(Records from a data source)
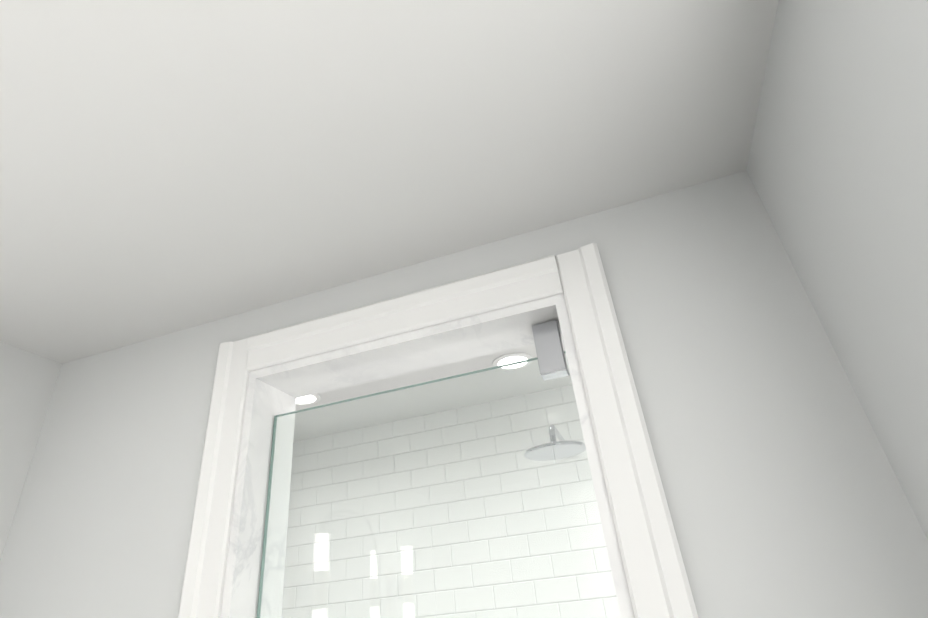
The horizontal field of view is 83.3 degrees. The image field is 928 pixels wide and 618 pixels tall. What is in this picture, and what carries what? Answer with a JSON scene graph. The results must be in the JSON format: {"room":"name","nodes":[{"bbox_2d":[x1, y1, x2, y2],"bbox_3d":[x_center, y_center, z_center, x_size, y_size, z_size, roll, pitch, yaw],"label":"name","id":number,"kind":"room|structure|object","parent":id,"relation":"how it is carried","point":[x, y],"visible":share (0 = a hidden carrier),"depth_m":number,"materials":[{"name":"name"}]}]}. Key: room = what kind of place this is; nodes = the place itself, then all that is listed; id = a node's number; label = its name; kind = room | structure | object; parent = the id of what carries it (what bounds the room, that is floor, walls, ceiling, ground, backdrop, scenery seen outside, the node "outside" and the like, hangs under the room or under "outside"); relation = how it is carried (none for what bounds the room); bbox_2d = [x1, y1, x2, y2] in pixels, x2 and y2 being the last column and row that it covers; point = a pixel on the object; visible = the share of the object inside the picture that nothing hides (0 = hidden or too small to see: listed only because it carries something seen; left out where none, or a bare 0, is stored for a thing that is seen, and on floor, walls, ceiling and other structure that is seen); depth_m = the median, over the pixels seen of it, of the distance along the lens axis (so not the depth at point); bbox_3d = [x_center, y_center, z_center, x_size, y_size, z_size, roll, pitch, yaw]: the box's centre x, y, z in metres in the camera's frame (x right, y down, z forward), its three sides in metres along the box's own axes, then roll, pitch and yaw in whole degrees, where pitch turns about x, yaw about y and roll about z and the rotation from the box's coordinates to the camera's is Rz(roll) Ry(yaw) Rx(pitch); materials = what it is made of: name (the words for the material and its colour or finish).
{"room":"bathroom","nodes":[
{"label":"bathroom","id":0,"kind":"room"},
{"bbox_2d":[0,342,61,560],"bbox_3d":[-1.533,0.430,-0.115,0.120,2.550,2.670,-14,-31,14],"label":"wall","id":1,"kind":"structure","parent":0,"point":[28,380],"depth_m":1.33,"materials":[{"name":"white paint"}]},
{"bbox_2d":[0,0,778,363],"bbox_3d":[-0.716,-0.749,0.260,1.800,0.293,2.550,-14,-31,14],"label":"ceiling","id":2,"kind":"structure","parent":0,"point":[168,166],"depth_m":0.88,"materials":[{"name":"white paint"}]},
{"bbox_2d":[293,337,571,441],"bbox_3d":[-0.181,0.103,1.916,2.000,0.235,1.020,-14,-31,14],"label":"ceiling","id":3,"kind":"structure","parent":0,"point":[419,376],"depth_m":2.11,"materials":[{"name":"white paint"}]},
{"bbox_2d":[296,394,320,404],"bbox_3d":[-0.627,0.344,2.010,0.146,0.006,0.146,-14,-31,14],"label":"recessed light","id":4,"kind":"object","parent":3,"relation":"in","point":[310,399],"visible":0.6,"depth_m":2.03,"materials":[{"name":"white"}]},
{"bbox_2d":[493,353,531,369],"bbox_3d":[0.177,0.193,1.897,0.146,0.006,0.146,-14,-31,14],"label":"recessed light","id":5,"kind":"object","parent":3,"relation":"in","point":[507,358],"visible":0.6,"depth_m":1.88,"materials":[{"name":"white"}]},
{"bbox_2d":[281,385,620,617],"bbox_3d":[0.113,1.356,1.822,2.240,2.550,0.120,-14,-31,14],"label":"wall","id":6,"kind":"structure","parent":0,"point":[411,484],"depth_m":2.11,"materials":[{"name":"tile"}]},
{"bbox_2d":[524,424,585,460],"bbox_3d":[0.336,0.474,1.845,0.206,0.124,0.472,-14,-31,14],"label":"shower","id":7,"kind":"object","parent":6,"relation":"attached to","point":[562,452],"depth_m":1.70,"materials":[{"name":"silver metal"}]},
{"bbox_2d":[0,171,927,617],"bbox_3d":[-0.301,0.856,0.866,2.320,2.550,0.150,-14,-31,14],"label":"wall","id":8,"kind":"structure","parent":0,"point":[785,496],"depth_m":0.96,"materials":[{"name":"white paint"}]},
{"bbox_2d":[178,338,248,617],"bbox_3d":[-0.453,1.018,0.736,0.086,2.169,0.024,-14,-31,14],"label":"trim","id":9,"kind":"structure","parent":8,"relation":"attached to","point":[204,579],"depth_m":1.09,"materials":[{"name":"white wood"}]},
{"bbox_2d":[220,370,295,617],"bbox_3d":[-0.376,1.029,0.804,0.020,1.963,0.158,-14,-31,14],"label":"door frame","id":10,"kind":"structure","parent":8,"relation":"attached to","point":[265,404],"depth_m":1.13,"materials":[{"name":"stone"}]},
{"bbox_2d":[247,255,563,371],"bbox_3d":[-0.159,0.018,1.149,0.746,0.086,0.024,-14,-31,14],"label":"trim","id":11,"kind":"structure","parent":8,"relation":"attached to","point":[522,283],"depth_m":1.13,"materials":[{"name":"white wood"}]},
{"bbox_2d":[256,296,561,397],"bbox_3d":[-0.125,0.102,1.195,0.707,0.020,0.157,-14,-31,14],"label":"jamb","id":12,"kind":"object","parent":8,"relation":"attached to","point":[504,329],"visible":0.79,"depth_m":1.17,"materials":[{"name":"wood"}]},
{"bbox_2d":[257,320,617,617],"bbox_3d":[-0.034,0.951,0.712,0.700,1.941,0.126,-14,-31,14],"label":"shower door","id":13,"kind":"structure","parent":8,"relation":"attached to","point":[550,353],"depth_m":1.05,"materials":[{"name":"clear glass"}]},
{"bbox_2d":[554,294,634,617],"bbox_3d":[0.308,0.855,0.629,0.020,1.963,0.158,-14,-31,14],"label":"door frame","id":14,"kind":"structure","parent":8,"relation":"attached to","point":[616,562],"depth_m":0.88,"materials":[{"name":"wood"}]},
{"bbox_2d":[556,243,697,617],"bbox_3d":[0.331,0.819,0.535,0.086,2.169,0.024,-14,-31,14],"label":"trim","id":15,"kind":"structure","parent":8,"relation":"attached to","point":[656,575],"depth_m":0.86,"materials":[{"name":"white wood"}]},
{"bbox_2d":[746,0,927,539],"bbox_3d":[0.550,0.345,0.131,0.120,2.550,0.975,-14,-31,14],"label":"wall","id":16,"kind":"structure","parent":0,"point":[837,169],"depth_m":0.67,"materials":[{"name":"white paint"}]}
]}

_Work item_: A verbatim copy of the data, with all pictures omitted, is the required output.

_Answer area_:
The horizontal field of view is 83.3 degrees. The image field is 928 pixels wide and 618 pixels tall. What is in this picture, and what carries what? Answer with a JSON scene graph. The results must be in the JSON format: {"room":"name","nodes":[{"bbox_2d":[x1, y1, x2, y2],"bbox_3d":[x_center, y_center, z_center, x_size, y_size, z_size, roll, pitch, yaw],"label":"name","id":number,"kind":"room|structure|object","parent":id,"relation":"how it is carried","point":[x, y],"visible":share (0 = a hidden carrier),"depth_m":number,"materials":[{"name":"name"}]}]}. Key: room = what kind of place this is; nodes = the place itself, then all that is listed; id = a node's number; label = its name; kind = room | structure | object; parent = the id of what carries it (what bounds the room, that is floor, walls, ceiling, ground, backdrop, scenery seen outside, the node "outside" and the like, hangs under the room or under "outside"); relation = how it is carried (none for what bounds the room); bbox_2d = [x1, y1, x2, y2] in pixels, x2 and y2 being the last column and row that it covers; point = a pixel on the object; visible = the share of the object inside the picture that nothing hides (0 = hidden or too small to see: listed only because it carries something seen; left out where none, or a bare 0, is stored for a thing that is seen, and on floor, walls, ceiling and other structure that is seen); depth_m = the median, over the pixels seen of it, of the distance along the lens axis (so not the depth at point); bbox_3d = [x_center, y_center, z_center, x_size, y_size, z_size, roll, pitch, yaw]: the box's centre x, y, z in metres in the camera's frame (x right, y down, z forward), its three sides in metres along the box's own axes, then roll, pitch and yaw in whole degrees, where pitch turns about x, yaw about y and roll about z and the rotation from the box's coordinates to the camera's is Rz(roll) Ry(yaw) Rx(pitch); materials = what it is made of: name (the words for the material and its colour or finish).
{"room":"bathroom","nodes":[
{"label":"bathroom","id":0,"kind":"room"},
{"bbox_2d":[0,342,61,560],"bbox_3d":[-1.533,0.430,-0.115,0.120,2.550,2.670,-14,-31,14],"label":"wall","id":1,"kind":"structure","parent":0,"point":[28,380],"depth_m":1.33,"materials":[{"name":"white paint"}]},
{"bbox_2d":[0,0,778,363],"bbox_3d":[-0.716,-0.749,0.260,1.800,0.293,2.550,-14,-31,14],"label":"ceiling","id":2,"kind":"structure","parent":0,"point":[168,166],"depth_m":0.88,"materials":[{"name":"white paint"}]},
{"bbox_2d":[293,337,571,441],"bbox_3d":[-0.181,0.103,1.916,2.000,0.235,1.020,-14,-31,14],"label":"ceiling","id":3,"kind":"structure","parent":0,"point":[419,376],"depth_m":2.11,"materials":[{"name":"white paint"}]},
{"bbox_2d":[296,394,320,404],"bbox_3d":[-0.627,0.344,2.010,0.146,0.006,0.146,-14,-31,14],"label":"recessed light","id":4,"kind":"object","parent":3,"relation":"in","point":[310,399],"visible":0.6,"depth_m":2.03,"materials":[{"name":"white"}]},
{"bbox_2d":[493,353,531,369],"bbox_3d":[0.177,0.193,1.897,0.146,0.006,0.146,-14,-31,14],"label":"recessed light","id":5,"kind":"object","parent":3,"relation":"in","point":[507,358],"visible":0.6,"depth_m":1.88,"materials":[{"name":"white"}]},
{"bbox_2d":[281,385,620,617],"bbox_3d":[0.113,1.356,1.822,2.240,2.550,0.120,-14,-31,14],"label":"wall","id":6,"kind":"structure","parent":0,"point":[411,484],"depth_m":2.11,"materials":[{"name":"tile"}]},
{"bbox_2d":[524,424,585,460],"bbox_3d":[0.336,0.474,1.845,0.206,0.124,0.472,-14,-31,14],"label":"shower","id":7,"kind":"object","parent":6,"relation":"attached to","point":[562,452],"depth_m":1.70,"materials":[{"name":"silver metal"}]},
{"bbox_2d":[0,171,927,617],"bbox_3d":[-0.301,0.856,0.866,2.320,2.550,0.150,-14,-31,14],"label":"wall","id":8,"kind":"structure","parent":0,"point":[785,496],"depth_m":0.96,"materials":[{"name":"white paint"}]},
{"bbox_2d":[178,338,248,617],"bbox_3d":[-0.453,1.018,0.736,0.086,2.169,0.024,-14,-31,14],"label":"trim","id":9,"kind":"structure","parent":8,"relation":"attached to","point":[204,579],"depth_m":1.09,"materials":[{"name":"white wood"}]},
{"bbox_2d":[220,370,295,617],"bbox_3d":[-0.376,1.029,0.804,0.020,1.963,0.158,-14,-31,14],"label":"door frame","id":10,"kind":"structure","parent":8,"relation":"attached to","point":[265,404],"depth_m":1.13,"materials":[{"name":"stone"}]},
{"bbox_2d":[247,255,563,371],"bbox_3d":[-0.159,0.018,1.149,0.746,0.086,0.024,-14,-31,14],"label":"trim","id":11,"kind":"structure","parent":8,"relation":"attached to","point":[522,283],"depth_m":1.13,"materials":[{"name":"white wood"}]},
{"bbox_2d":[256,296,561,397],"bbox_3d":[-0.125,0.102,1.195,0.707,0.020,0.157,-14,-31,14],"label":"jamb","id":12,"kind":"object","parent":8,"relation":"attached to","point":[504,329],"visible":0.79,"depth_m":1.17,"materials":[{"name":"wood"}]},
{"bbox_2d":[257,320,617,617],"bbox_3d":[-0.034,0.951,0.712,0.700,1.941,0.126,-14,-31,14],"label":"shower door","id":13,"kind":"structure","parent":8,"relation":"attached to","point":[550,353],"depth_m":1.05,"materials":[{"name":"clear glass"}]},
{"bbox_2d":[554,294,634,617],"bbox_3d":[0.308,0.855,0.629,0.020,1.963,0.158,-14,-31,14],"label":"door frame","id":14,"kind":"structure","parent":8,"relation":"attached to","point":[616,562],"depth_m":0.88,"materials":[{"name":"wood"}]},
{"bbox_2d":[556,243,697,617],"bbox_3d":[0.331,0.819,0.535,0.086,2.169,0.024,-14,-31,14],"label":"trim","id":15,"kind":"structure","parent":8,"relation":"attached to","point":[656,575],"depth_m":0.86,"materials":[{"name":"white wood"}]},
{"bbox_2d":[746,0,927,539],"bbox_3d":[0.550,0.345,0.131,0.120,2.550,0.975,-14,-31,14],"label":"wall","id":16,"kind":"structure","parent":0,"point":[837,169],"depth_m":0.67,"materials":[{"name":"white paint"}]}
]}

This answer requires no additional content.